• [RECORD EXCERPTS]
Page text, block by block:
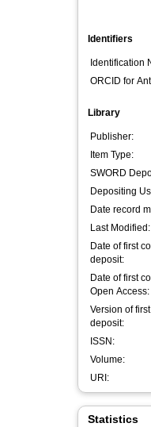
Identifiers
Identification
ORCID for
Library
Publisher:
Item Type:
SWORD
Depositing
Date record
Last Modified:
Date of first
deposit:
Date of first
Open Access:
Version of
deposit:
ISSN:
Volume:
URI:
Statistics
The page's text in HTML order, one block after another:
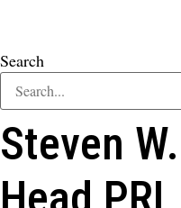
Search
Steven
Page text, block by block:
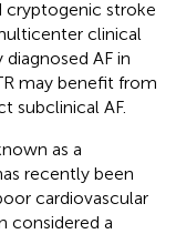
cryptogenic stroke
clinical
AF in
may benefit from
subclinical AF.
as a
recently been
cardiovascular
considered a
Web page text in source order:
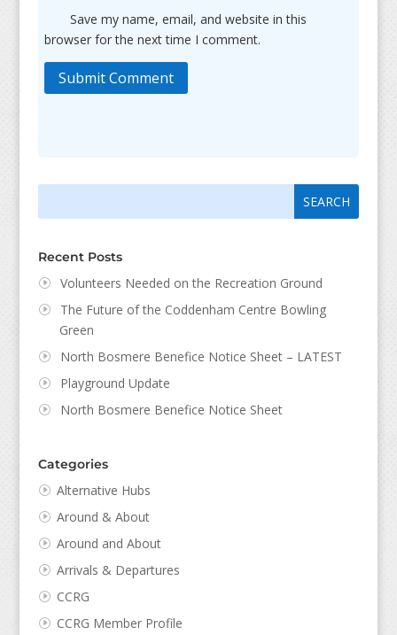
Save my name, email, and website in this
browser for the next time I comment.
Submit Comment
Recent Posts
Volunteers Needed on the Recreation Ground
The Future of the Coddenham Centre Bowling
Green
North Bosmere Benefice Notice Sheet – LATEST
Playground Update
North Bosmere Benefice Notice Sheet
Categories
Alternative Hubs
Around & About
Around and About
Arrivals & Departures
CCRG
CCRG Member Profile
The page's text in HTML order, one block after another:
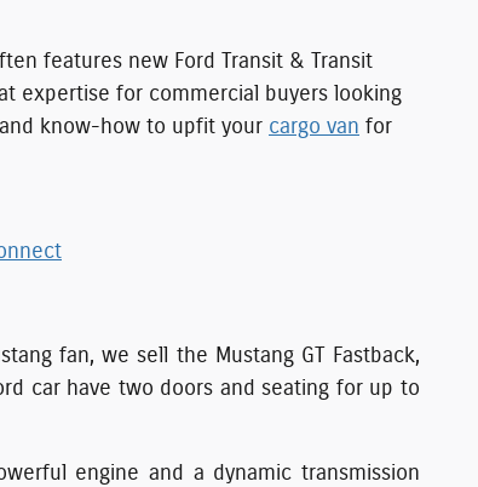
features new Ford Transit & Transit
expertise for commercial buyers looking
know-how to upfit your cargo van for
fan, we sell the Mustang GT Fastback,
car have two doors and seating for up to
engine and a dynamic transmission
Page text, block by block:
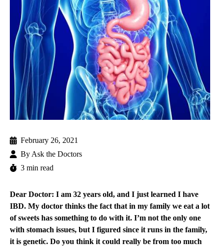
February 26, 2021
By Ask the Doctors
3 min read
Dear Doctor: I am 32 years old, and I just learned I have
IBD. My doctor thinks the fact that in my family we eat a lot
of sweets has something to do with it. I’m not the only one
with stomach issues, but I figured since it runs in the family,
it is genetic. Do you think it could really be from too much
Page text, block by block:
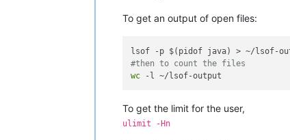
To get an output of open files:
#then to count the files
wc
To get the limit for the user,
ulimit -Hn
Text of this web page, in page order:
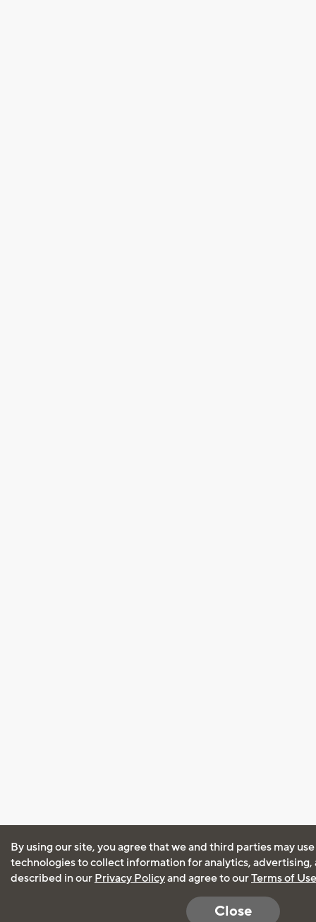
By using our site, you agree that we and third parties may
technologies to collect information for analytics, advertising,
described in our Privacy Policyand agree to ourTerms of Use
Close
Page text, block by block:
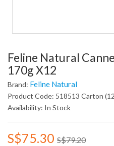
Feline Natural
170g X12
Brand: Feline Natural
Product Code: 518513 Carton
Availability: In Stock
S$75.30 S$79.20
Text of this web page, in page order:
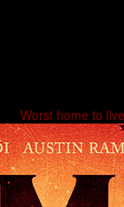
Worst home to
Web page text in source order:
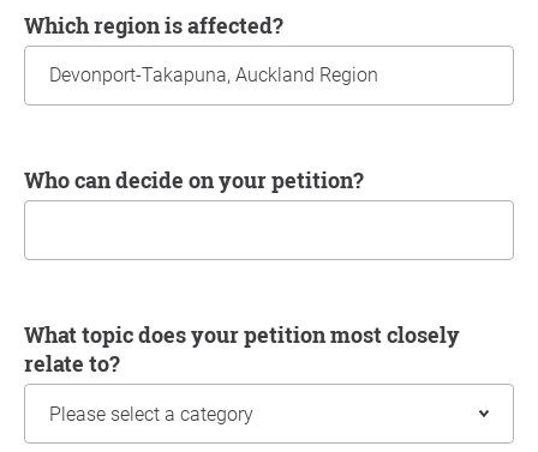
Which region is affected?
Who can decide on your petition?
What topic does your petition most closely
relate to?

• [EXERCISE DETAILS] Print all of the material exactly. Omit pictures.

• [RESPONSE]
Page text, block by block:
Identifiers
Identification
ORCID for
Library
Publisher:
Item Type:
SWORD
Depositing
Date record
Last Modified:
Date of first
deposit:
Date of first
Open Access:
Version of
deposit:
ISSN:
Volume:
URI:
Statistics
The page's text in HTML order, one block after another:
Search
Steven
Page text, block by block:
cryptogenic stroke
clinical
AF in
may benefit from
subclinical AF.
as a
recently been
cardiovascular
considered a
Web page text in source order:
Save my name, email, and website in this
browser for the next time I comment.
Submit Comment
Recent Posts
Volunteers Needed on the Recreation Ground
The Future of the Coddenham Centre Bowling
Green
North Bosmere Benefice Notice Sheet – LATEST
Playground Update
North Bosmere Benefice Notice Sheet
Categories
Alternative Hubs
Around & About
Around and About
Arrivals & Departures
CCRG
CCRG Member Profile
The page's text in HTML order, one block after another:
features new Ford Transit & Transit
expertise for commercial buyers looking
know-how to upfit your cargo van for
fan, we sell the Mustang GT Fastback,
car have two doors and seating for up to
engine and a dynamic transmission
Page text, block by block:
February 26, 2021
By Ask the Doctors
3 min read
Dear Doctor: I am 32 years old, and I just learned I have
IBD. My doctor thinks the fact that in my family we eat a lot
of sweets has something to do with it. I’m not the only one
with stomach issues, but I figured since it runs in the family,
it is genetic. Do you think it could really be from too much
Page text, block by block:
To get an output of open files:
#then to count the files
wc
To get the limit for the user,
ulimit -Hn
Text of this web page, in page order:
By using our site, you agree that we and third parties may
technologies to collect information for analytics, advertising,
described in our Privacy Policyand agree to ourTerms of Use
Close
Page text, block by block:
Feline Natural
170g X12
Brand: Feline Natural
Product Code: 518513 Carton
Availability: In Stock
S$75.30 S$79.20
Text of this web page, in page order:
Worst home to
Web page text in source order:
Which region is affected?
Who can decide on your petition?
What topic does your petition most closely
relate to?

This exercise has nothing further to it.